## WHAT YOU HAVE TO DO
Among the entries below, one stretch runs from the line that contains "é uma linguagem" through the line that contains "O interpretador também". Repeat that stretch exactly, ends included, and only that.

-- Opening Marker --

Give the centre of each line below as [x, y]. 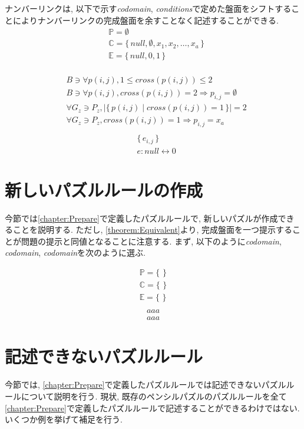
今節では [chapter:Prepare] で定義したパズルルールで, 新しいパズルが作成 [141, 218]
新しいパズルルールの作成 [104, 189]
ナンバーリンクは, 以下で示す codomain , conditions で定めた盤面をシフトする [148, 8]
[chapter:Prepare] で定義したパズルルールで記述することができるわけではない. [152, 407]
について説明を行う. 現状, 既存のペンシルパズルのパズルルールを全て [154, 396]
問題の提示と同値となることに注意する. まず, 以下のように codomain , [151, 241]
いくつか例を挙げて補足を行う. [64, 419]
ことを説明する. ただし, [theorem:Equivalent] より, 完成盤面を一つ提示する [153, 230]
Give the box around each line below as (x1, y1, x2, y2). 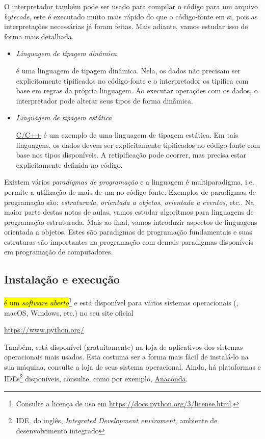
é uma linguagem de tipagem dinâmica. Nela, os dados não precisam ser (16, 65, 241, 75)
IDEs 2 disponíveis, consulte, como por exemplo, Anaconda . (4, 372, 188, 384)
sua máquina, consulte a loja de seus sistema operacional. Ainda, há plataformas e (4, 361, 261, 372)
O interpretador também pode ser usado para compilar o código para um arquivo (4, 1, 258, 11)
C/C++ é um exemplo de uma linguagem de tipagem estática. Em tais (16, 129, 238, 140)
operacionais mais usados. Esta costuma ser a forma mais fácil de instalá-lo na (4, 351, 249, 362)
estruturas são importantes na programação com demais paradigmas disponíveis (4, 236, 253, 247)
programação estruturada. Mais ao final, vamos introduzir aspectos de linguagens (4, 216, 257, 227)
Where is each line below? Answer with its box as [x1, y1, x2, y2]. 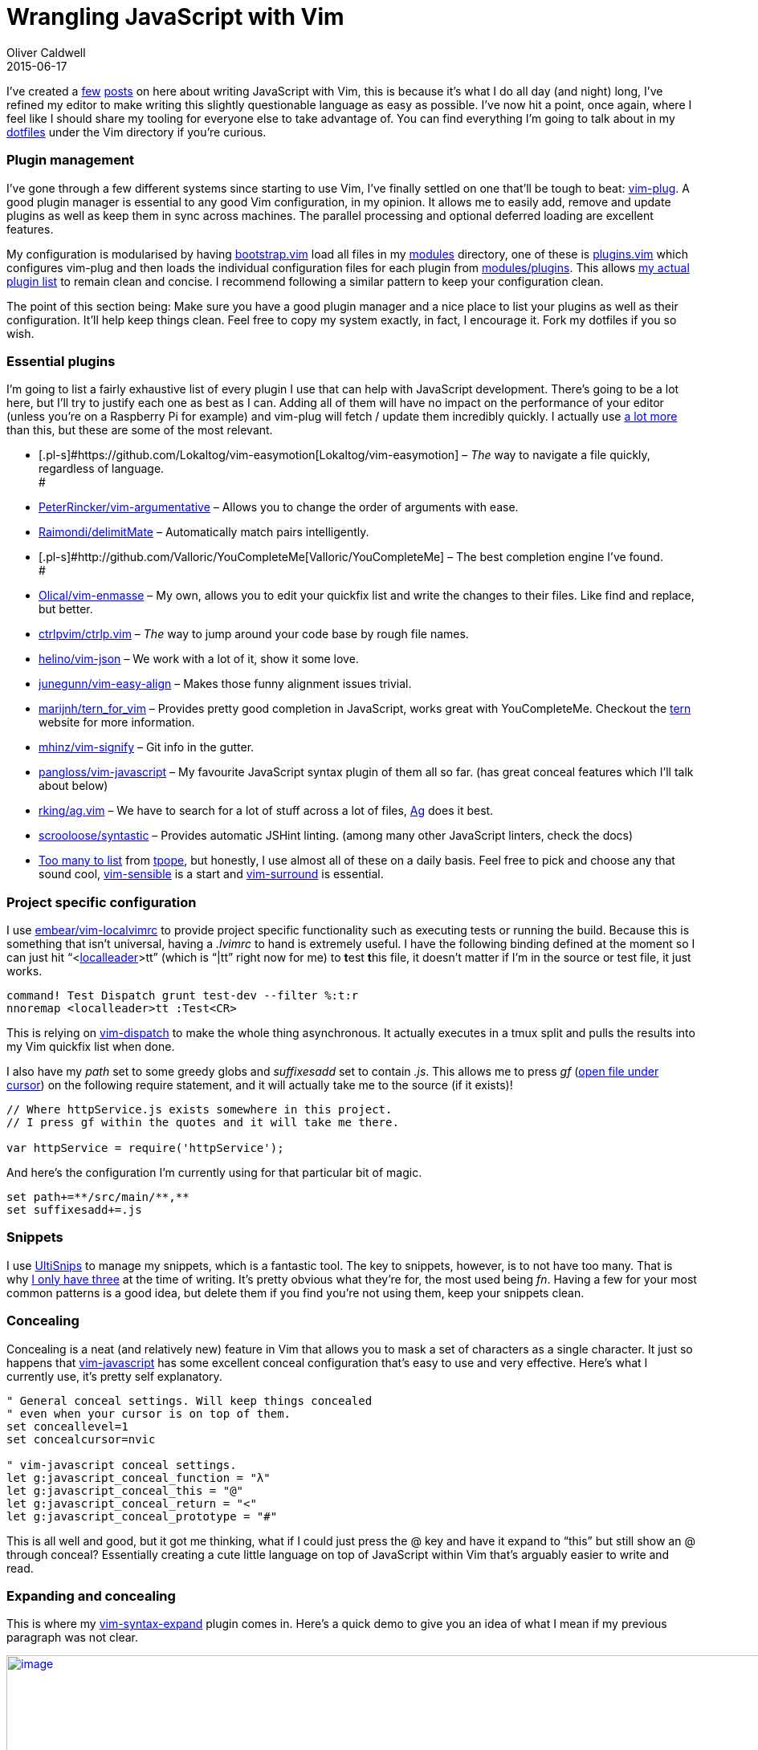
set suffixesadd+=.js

-- Closing Marker --

## TASK ANSWER
é uma linguagem de tipagem dinâmica. Nela, os dados não precisam ser (16, 65, 241, 75)
IDEs 2 disponíveis, consulte, como por exemplo, Anaconda . (4, 372, 188, 384)
sua máquina, consulte a loja de seus sistema operacional. Ainda, há plataformas e (4, 361, 261, 372)
O interpretador também pode ser usado para compilar o código para um arquivo (4, 1, 258, 11)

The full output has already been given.